Display the DataFrame with the Predicted Calories.

python

numerical_cols = predictions_df.select_dtypes(include=np.number).columns
display(predictions_df.style.apply(highlight_predicted_calories, axis=0).format({col: '{:.2f}' for col in numerical_cols}))

age	height	weight	duration	heart_rate	body_temp	gender	height_m	bmi	age_group	duration_heart_rate	bmi_heart_rate	duration_body_temp	weight_duration	bmi_duration	heart_rate_body_temp	predicted_calories
30.00	170.00	70.00	15.00	90.00	39.50	female	1.70	24.22	30-39	1350.00	1350.00	592.50	1050.00	363.32	3555.00	63.92
45.00	180.00	90.00	30.00	120.00	41.00	male	1.85	26.30	40-49	3600.00	3155.59	1230.00	2700.00	788.90	4920.00	258.36
25.00	160.00	55.00	10.00	85.00	38.80	female	1.60	21.48	18-29	850.00	1826.17	388.00	550.00	214.84	3298.00	37.50

7 Project Summary

This project aimed to develop a data-driven model to accurately estimate calorie expenditure during physical activity, suitable for integration into a fitness tracking application.

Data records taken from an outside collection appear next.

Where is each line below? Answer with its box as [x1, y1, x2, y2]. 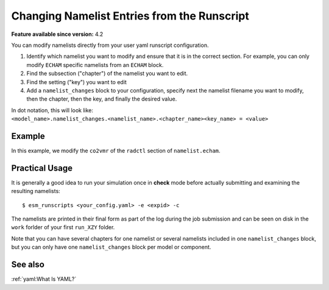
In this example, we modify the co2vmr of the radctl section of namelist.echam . [11, 147, 221, 154]
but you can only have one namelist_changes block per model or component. [11, 244, 211, 251]
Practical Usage [11, 163, 73, 173]
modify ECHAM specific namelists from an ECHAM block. [26, 61, 164, 68]
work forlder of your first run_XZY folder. [11, 224, 115, 231]
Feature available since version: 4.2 [11, 30, 104, 38]
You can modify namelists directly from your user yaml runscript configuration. [11, 41, 209, 49]
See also [11, 260, 45, 270]
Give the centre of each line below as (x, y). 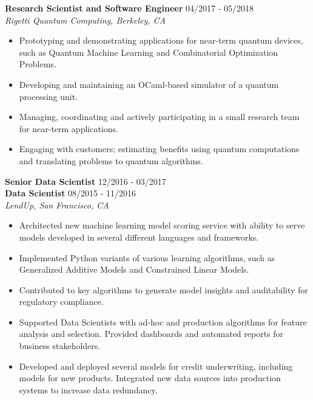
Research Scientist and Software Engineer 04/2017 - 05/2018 (130, 8)
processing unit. (49, 96)
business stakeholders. (60, 346)
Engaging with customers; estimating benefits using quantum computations (159, 149)
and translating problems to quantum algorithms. (111, 160)
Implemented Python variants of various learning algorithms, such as (147, 257)
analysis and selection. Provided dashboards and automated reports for (151, 334)
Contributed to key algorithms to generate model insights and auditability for (163, 289)
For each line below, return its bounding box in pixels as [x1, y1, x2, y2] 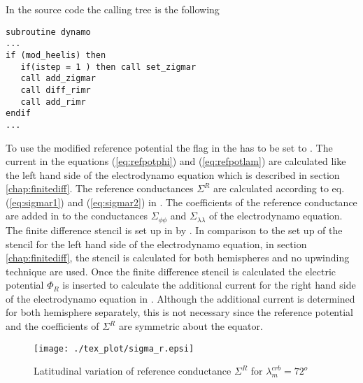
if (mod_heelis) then [6, 50, 106, 60]
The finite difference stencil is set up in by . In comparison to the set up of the [6, 222, 343, 237]
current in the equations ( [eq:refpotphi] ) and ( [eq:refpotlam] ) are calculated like [6, 154, 346, 168]
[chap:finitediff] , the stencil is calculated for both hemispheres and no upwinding [6, 250, 350, 265]
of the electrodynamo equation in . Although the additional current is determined [6, 291, 355, 305]
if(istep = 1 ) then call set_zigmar [20, 62, 197, 72]
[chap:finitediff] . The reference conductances [6, 181, 194, 196]
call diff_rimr [20, 85, 91, 95]
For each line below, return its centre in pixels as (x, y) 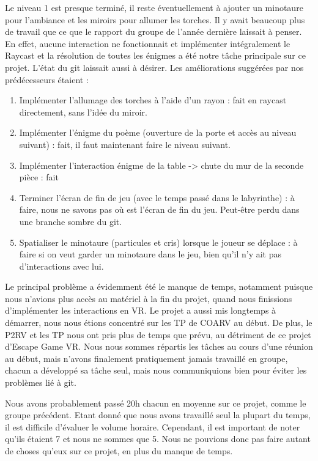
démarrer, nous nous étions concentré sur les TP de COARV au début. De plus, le (159, 323)
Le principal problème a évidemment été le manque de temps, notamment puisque (159, 286)
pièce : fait (39, 177)
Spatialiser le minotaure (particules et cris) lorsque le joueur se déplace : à (158, 242)
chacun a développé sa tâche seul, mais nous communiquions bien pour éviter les (156, 370)
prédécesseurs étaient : (47, 79)
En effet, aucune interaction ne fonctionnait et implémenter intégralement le (148, 43)
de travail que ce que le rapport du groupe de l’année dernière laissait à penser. (153, 31)
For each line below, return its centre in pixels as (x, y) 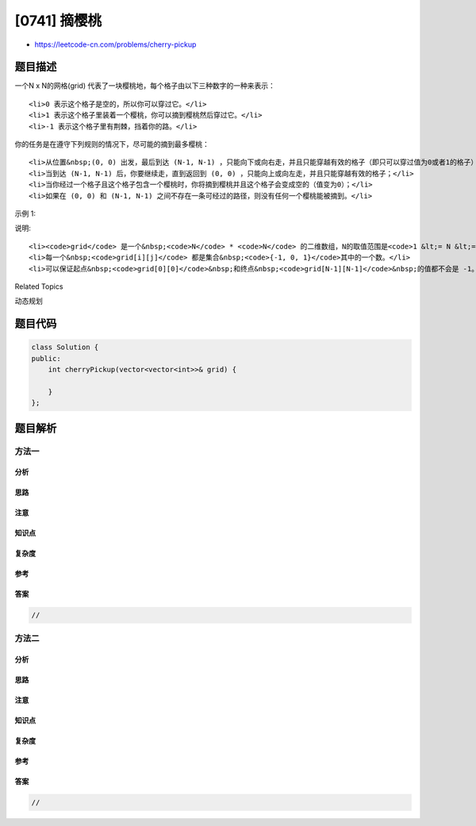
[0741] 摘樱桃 (58, 21)
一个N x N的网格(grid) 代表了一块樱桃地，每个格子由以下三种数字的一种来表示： (145, 86)
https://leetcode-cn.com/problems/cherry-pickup (115, 44)
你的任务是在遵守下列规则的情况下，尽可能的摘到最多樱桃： (112, 144)
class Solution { (65, 348)
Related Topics (39, 286)
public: (46, 358)
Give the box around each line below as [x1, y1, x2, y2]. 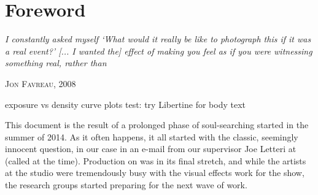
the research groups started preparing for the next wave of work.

Objective: To predict the number of calories burned based on user biometrics and exercise data using a machine learning model. This was framed as a supervised regression task.

Methodology:

Data Understanding & EDA:
- Loaded and merged two datasets containing exercise and calorie information.
- Assessed data quality, identified no missing values, and examined the distributions of features.
- Discovered that duration, heart_rate, and body_temp showed strong correlations with calories.
- Noted a slight difference in calorie expenditure between genders and a highly right-skewed distribution for the target variable, calories.
Data Preprocessing & Feature Engineering:
- Created new features such as BMI (bmi), age groups (age_group), and interaction terms (e.g., duration_heart_rate, bmi_duration) to potentially improve model performance.
- Applied one-hot encoding to categorical features (gender, age_group).
- Split the data into training and testing sets.
- Scaled numerical features using StandardScaler to prepare them for modeling.
Model Development and Training:
- Trained several regression models: Linear Regression, Ridge Regression, Lasso Regression, Random Forest Regressor, and Gradient Boosting Regressor.
Model Evaluation:
- Evaluated each model's performance on the test set using Mean Squared Error (MSE), Mean Absolute Error (MAE), and R-squared (R2).
- The ensemble models (Random Forest and Gradient Boosting) significantly outperformed the linear models.
- The Random Forest Regressor achieved the best results with the lowest MSE (7.8513), lowest MAE (1.8234), and highest R-squared (0.9981).
Feature Importance:
- Analyzed the feature importances from the Random Forest model, confirming that the interaction term duration_heart_rate was the most influential feature in predicting calorie burn, followed by age and gender.
Inference:
- Demonstrated how to use the trained Random Forest Regressor model to make predictions on new, unseen sample data, ensuring consistent preprocessing steps.

Key Findings:

The dataset is well-suited for a regression task.
Features related to exercise intensity and duration (duration, heart_rate, body_temp) and their interactions are strong predictors of calorie expenditure.
The Random Forest Regressor model provides highly accurate predictions, with an average absolute error of less than 2 calories.

Conclusion:

Based on the comprehensive evaluation, the Random Forest Regressor is the recommended model for predicting calorie expenditure in the fitness tracking application. Its high R-squared value and low MAE indicate excellent predictive performance and reliability.